A federal appeals court cleared the way on Friday for a controversial Louisiana law requiring poster-sized displays of the Ten Commandments in every public school classroom, allowing the state to enforce a law that was previously found to be unconstitutional.
The US fifth circuit court of appeals voted 12-6 to lift a preliminary injunction on the law after most the judges found that it was premature to decide on the law’s constitutionality, as it had not gone into effect.
The majority wrote in the opinion that there aren’t enough facts available to “permit judicial judgment rather than speculation”, partly because it isn’t yet clear how prominently schools may display the religious text, if teachers will refer to the Ten Commandments during classes, or if other texts like the Mayflower Compact or the Declaration of Independence will also be displayed.
The court had decided to reconsider the case with all judges present after three of them ruled in June that the law was unconstitutional.
In 2024, Louisiana became the first state to require the display of the Ten Commandments, igniting fierce debate over religious freedoms in schools and the separation of church and state.
In the lawsuit filed in 2024 by parents of Louisiana schoolchildren from multi-faith backgrounds, they argued that the law violates language in the US constitution’s first amendment guaranteeing religious liberty and forbidding the government establishment of religion. Proponents of the law argue that the Ten Commandments are historical and part of the foundation of US law.
In a concurring opinion, circuit judge James Ho, a Trump appointee, wrote that the law “is not just constitutional – it affirms our nation’s highest and most noble traditions”.
Some of the six judges who dissented argued that the law exposes children to government-endorsed religion in a place they are required to be, presenting a clear constitutional burden.
Circuit judge James L Dennis, a Clinton appointee, wrote that that “is precisely the kind of establishment the Framers anticipated and sought to prevent”.
The decision was not unexpected.
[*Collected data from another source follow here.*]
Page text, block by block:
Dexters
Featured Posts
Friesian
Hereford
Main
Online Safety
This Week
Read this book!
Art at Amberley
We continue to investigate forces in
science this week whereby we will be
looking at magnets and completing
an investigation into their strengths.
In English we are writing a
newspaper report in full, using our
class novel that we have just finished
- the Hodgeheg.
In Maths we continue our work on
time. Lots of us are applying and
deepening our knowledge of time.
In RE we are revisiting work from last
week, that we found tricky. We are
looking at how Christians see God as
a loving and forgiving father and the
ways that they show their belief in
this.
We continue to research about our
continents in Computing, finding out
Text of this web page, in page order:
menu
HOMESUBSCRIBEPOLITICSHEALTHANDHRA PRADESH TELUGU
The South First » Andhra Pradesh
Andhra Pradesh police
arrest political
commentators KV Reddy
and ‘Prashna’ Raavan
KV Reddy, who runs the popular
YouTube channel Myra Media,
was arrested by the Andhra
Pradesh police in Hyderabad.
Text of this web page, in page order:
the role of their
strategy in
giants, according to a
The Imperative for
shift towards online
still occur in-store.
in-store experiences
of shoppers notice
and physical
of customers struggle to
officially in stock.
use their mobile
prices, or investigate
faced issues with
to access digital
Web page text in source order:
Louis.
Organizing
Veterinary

The fifth circuit – covering federal appeals from Louisiana, Mississippi and Texas – is one of the most conservative federal appellate courts in the country and is known for propelling Republican policies to the similarly conservative US supreme court.
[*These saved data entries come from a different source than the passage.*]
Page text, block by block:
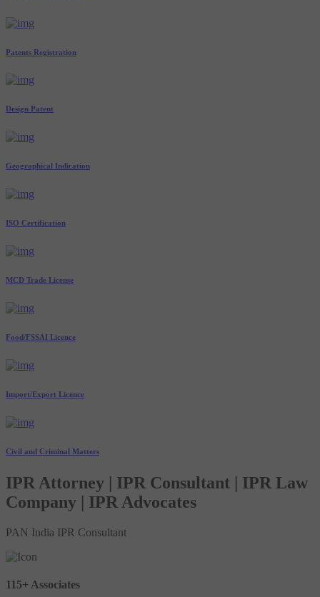
Patents Registration
Design Patent
Geographical Indication
ISO Certification
MCD Trade License
Food/FSSAI Licence
Import/Export Licence
Civil and Criminal Matters
IPR Attorney | IPR Consultant | IPR Law
Company | IPR Advocates
PAN India IPR Consultant
115+ Associates
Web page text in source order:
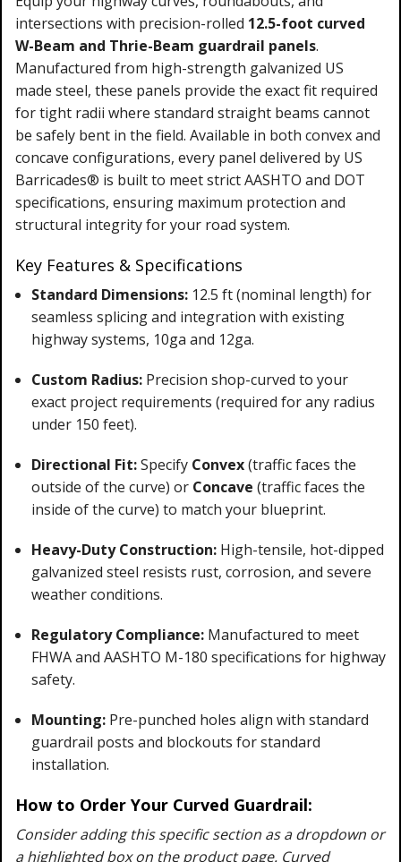
intersections with precision-rolled 12.5-foot curved
W-Beam and Thrie-Beam guardrail panels.
Manufactured from high-strength galvanized US
made steel, these panels provide the exact fit required
for tight radii where standard straight beams cannot
be safely bent in the field. Available in both convex and
concave configurations, every panel delivered by US
Barricades® is built to meet strict AASHTO and DOT
specifications, ensuring maximum protection and
structural integrity for your road system.
Key Features & Specifications
Standard Dimensions:12.5 ft (nominal length) for
seamless splicing and integration with existing
highway systems, 10ga and 12ga.
Custom Radius:Precision shop-curved to your
exact project requirements (required for any radius
under 150 feet).
Directional Fit:Specify Convex(traffic faces the
outside of the curve) or Concave (traffic faces the
inside of the curve) to match your blueprint.
Heavy-Duty Construction:High-tensile, hot-dipped
galvanized steel resists rust, corrosion, and severe
weather conditions.
Regulatory Compliance:Manufactured to meet
FHWA and AASHTO M-180 specifications for highway
safety.
Mounting:Pre-punched holes align with standard
guardrail posts and blockouts for standard
installation.
How to Order Your Curved Guardrail:
Consider adding this specific section as a dropdown or
a highlighted box on the product page. Curved

Louisiana’s Republican governor, Jeff Landry, a staunch Trump ally, praised the court’s decision, writing on Facebook on Friday: “Common sense is making a comeback!”
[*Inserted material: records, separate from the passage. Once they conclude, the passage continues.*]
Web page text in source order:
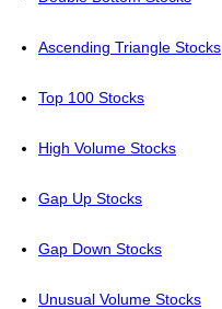
Ascending Triangle Stocks
Top 100 Stocks
High Volume Stocks
Gap Up Stocks
Gap Down Stocks
Unusual Volume Stocks
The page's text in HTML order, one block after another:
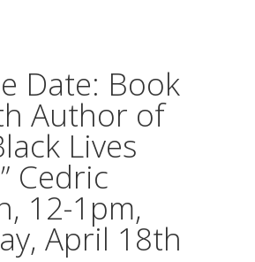
Date: Book
Author of
Lives
Cedric
12-1pm,
April 18th
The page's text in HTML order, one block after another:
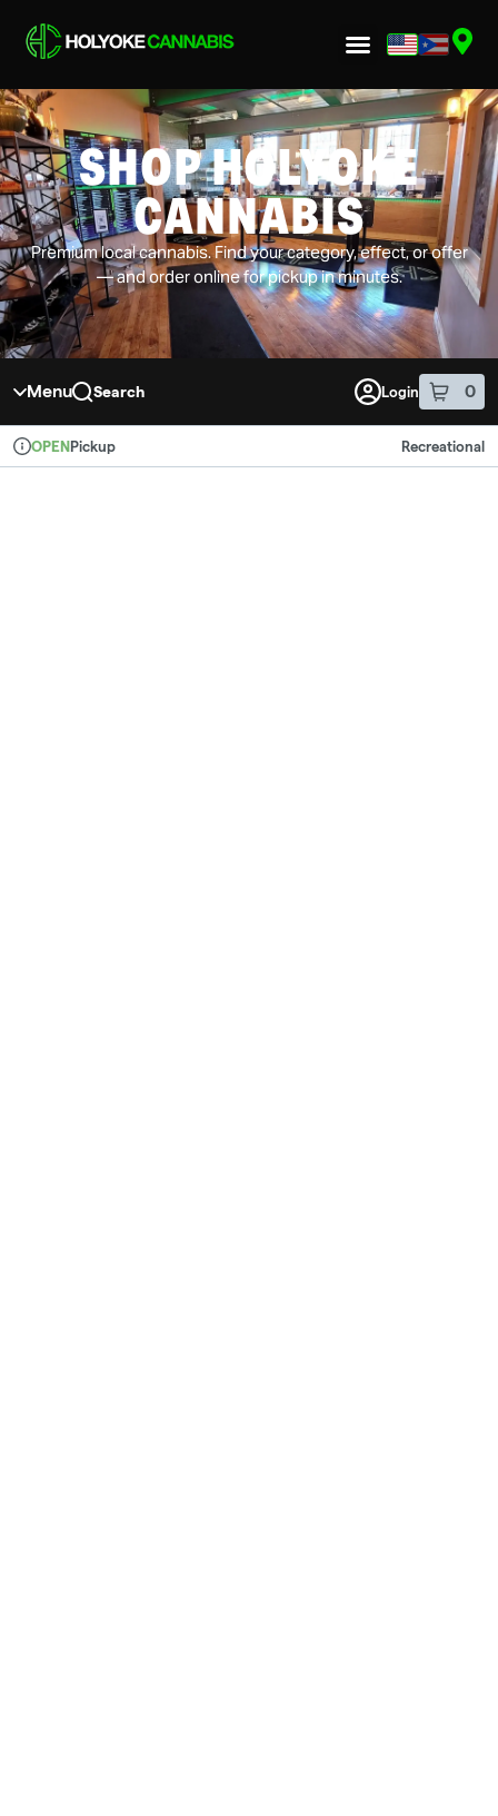
Skip to menu
SHOP HOLYOKE
CANNABIS
Premium local cannabis. Find your category, effect, or offer
— and order online for pickup in minutes.

The state’s attorney general, Liz Murrill, said after the ruling that Louisiana schools should “follow the law” and that she had sent out several correct examples of the required poster.
Under the law, the Ten Commandments must be displayed “at a minimum … on a poster or framed document that is at least eleven inches by fourteen inches” in each classroom of every public elementary, middle and high school, as well as public college and university classrooms. The text must be the “central focus” and must be printed “in a large, easily readable font”.
The Freedom From Religion Foundation, a group involved in the legal challenge, called the ruling “extremely disappointing” and said the law will force families “into a game of constitutional whack-a-mole”, where they will have to separately challenge each school district’s displays.
The ACLU of Louisiana called the decision “disgraceful and deeply harmful” and vowed to press ahead in pursuit of further legal challenges to block the law.
“This decision is wrong. It is cowardly. And it carries real consequences for our children,” said the organization’s executive director, Alanah Odoms, in a statement on Friday. “By forcing a singular religious text onto the walls of our public schools, the fifth circuit has flung open the door to the religious coercion of Louisiana’s children. This law transforms the public school classroom, a place that should be safe and inclusive, into a government-sanctioned house of worship.”
Odoms went on: “Louisiana schools are not Sunday schools. Teachers are not pastors. And the state has no business inserting itself between parents, their children, and matters of faith and conscience. That principle is as old as the republic itself, and no appellate court gets to erase it.”
Similar laws have been challenged in court. A group of Arkansas families filed a federal lawsuit last year challenging a near-identical law passed in their state, and lawmakers in Texas passed a similar law requiring the display of the Ten Commandments in classrooms.
The fifth circuit heard arguments on the constitutionality of both the Texas and the Louisiana laws last month, though Friday’s decision does not apply to the law in Texas, where posters have already gone up in many classrooms across the state as districts paid to have them printed themselves or accepted donations.
In 1980, the US supreme court ruled that a similar Kentucky law violated the establishment clause of the US constitution, which says Congress can “make no law respecting an establishment of religion”. The court found that the law had “no secular purpose” but was “plainly religious in nature”.
And in 2005, the supreme court held that such displays in a pair of Kentucky courthouses violated the US constitution. At the same time, the court upheld a Ten Commandments marker on the grounds of the Texas state capitol in Austin.